Two interpretations of Spinosaurus. From the excellent blog Mesozoic Archives.

The picture is complicated by the fact that Dimetrodon and Spinosaurus could not have been further apart, taxonomically speaking: Dimetrodon was a synapsid - like mammals - while Spinosaurus and other dinosaurs belonged to the archosaur supergroup, like crocodiles. Their last common ancestor was some kind of primordial lizardy thing, and since then they had nothing to do with each other. They were also separated by 207 million years, which is three times as long as the span separating dinosaurs and us.

Source: Wikimedia

Taking an even broader view, things get weirder. Just after Dimetrodon (geologically speaking) and his ilk were wiped out in the apocalyptic Permian Extinction Event, croc-relatives called Poposaurs popped up in the Triassic; at least three or four of them had sails, too. Going back before Dimetrodon, there were sailed amphibians such as Platyhistrix. Even Dimetrodon's contemporaries were sporting fabulous frillage: herbivorous Edaphosaurus, burly Ctenospondylus, and tiny Ianthasaurus, among others. And then of course there's the rare but certainly weird sailfins of today: the plumed basilisk and the sailfin dragon, two lizards. Sailfins keep popping up in the amphibian-reptile lineage.

Sailfin dragon

Now, various theories have been floated as to what these sails were used for. The most common is that they were used for thermal regulation: turn them toward the sun, you warm up; toward the wind, you cool down. Another idea is display: the fins make the animal look more impressive, or can be used as billboards to express emotions like anger, fear, or lust. It has even been posited that the spines did not support sails, but humps. This last hypothesis is the most dubious, as the spines vary wildly in strength and support: Spinosaurus' spines were very thin, geared toward weight reduction. As to the display aspect, this seems likely for herbivores, but predators would have an extremely tough time of it: these neural spines couldn't be lowered or raised (they were fixed to the vertebra), and would have been a liability for an active predator. Especially since Spinosaurus was, by any measure, the largest predator ever to walk the earth. Predators need stealth. You can't be stealthy when you're the reptilian equivalent of a schoolbus with a billboard stuck on top.

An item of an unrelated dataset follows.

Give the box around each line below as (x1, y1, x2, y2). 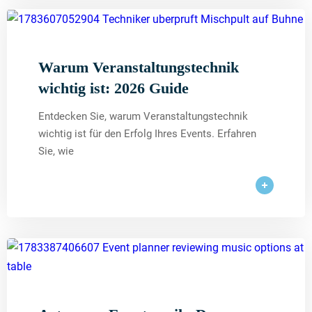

The only real way to get on top of this mystery is to find out what these creatures all had in common. After a little research, one odd denominator begins to pop out: water. Nearly all these creatures were found along the coasts of ancient seas; where they were found inland, I'd posit a large lake or estuary (does anyone know the paleoecology of Vytshegdosuchus? From the map in the linked article, one could posit a large estuary or delta leading out into the bay...)

Let's start with Dimetrodon. In 2014, superstar paleontologist Robert Bakker noticed something odd about the famous finback's fossils: they were nearly always associated with ancient shark teeth (link to IFL article). He went on to note that land-based prey was scarce, both for carnivores and herbivores. These animals were making their living at sea. The skull of Dimetrodon implies that this was not just a desperate switch to fish-eating: like many crocodilians, its upper jaws had a significant notch at the front, an adaptation for snatching onto slimy, wriggly piscines. In addition, its skull was oddly canted, implying a "snout-down" position; add this to the fact that its shoulders were much taller than its hips, and you have an animal built for walking around in shallow water with its head down, ready to snag a passing shark.

by Robert T. Bakker

I'm wondering about evidence for electrical receptors on the snout, which would make it easier for Dimetrodon  to snag a fish without having to stare into the water and possibly be fooled by refraction.

Spinosaurus had all of these adaptations, plus several more. Let's count them up...notch in the jaws: check. Canted skull: check. High nostrils: check. Electric receptors: check. Enormous front claws, especially on the first digit: double check. Its fossils are also found in association with giant sawfishes called Onchopristis, usually in shredded pieces - direct evidence that Spinosaurus was ripping the fish apart prior to feeding.

Recent finds of Spinosaurus have shown not only that this beast was a fish-killing machine, it was also one of the weirdest theropods (two-legged lizard-hipped dinos) ever to walk the earth. It was quadrupedal, or nearly so: its back legs were show to be quite short and puny, compared to a T. rex or even its Suchomimid relatives like Baryonyx. Add this to its front-heaviness and powerful arms, and you get a creature that may have spent much of its time on all fours - like a bear (although similarly-proportioned creatures, like prosauropods, are thought to have been bipedal - shows you what a difference a balancing tail can make). It had a long neck, too, and a long and powerful tail similar to a crocodile; it's not hard to imagine Spinosaurus swimming along the coastline, neck arched up like a terrifying swan, powerful sweeping tail and limbs propelling it after its prey.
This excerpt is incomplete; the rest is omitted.